1.4 — Festival kite, 80°, 130°, 80°, x°

(a) x = 360 − 80 − 130 − 80 = 70° (∠ sum of quad). Angles: 80°, 130°, 80°, 70°.
(b) Two equal opposite angles (the pair of 80°s) is characteristic of a kite. So this fits a kite. (NOTE: in a real kite layout the equal pair should be opposite each other — labelled at vertices B and D — and the other two angles are different, exactly as here.)
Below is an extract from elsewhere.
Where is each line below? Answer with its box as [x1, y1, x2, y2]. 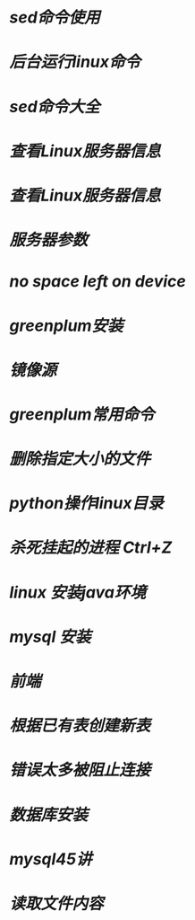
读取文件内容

1.5 — Window 100°, 80°, 120°, ?

(a) Fourth = 360 − 100 − 80 − 120 = 60° (∠ sum of quad).
(b) For a parallelogram, opposite angles must be equal — the angles need to fall into two equal pairs. Here we have 100°, 80°, 120°, 60° — no two of those are equal, so the four angles do NOT pair up. The window cannot be a parallelogram.

2.1 — Explain your thinking (sample response)

(i) The correct angle sum for a quadrilateral is 360°, not 180°. 180° is the angle sum for a triangle.
(ii) Proof: draw one diagonal across the quadrilateral. The diagonal splits the shape into TWO triangles. Each triangle has angle sum 180°, and the angles of the two triangles together make up exactly the four interior angles of the quadrilateral. So total = 2 × 180° = 360°.
(iii) Tell signs the rule is being mixed up: (a) the working sets up an equation like "a + b + c + d = 180" — that's wrong because there are four angles in a quadrilateral; (b) a missing-fourth-angle calculation comes out negative or implausibly small (e.g. 180 − 95 − 95 − 85 = −95°) — that's a giveaway that 180° was used instead of 360°.

Marking: 1 for stating 360°; 1 for the diagonal/two-triangle proof; 1 for at least one diagnostic warning sign; 1 for clear writing.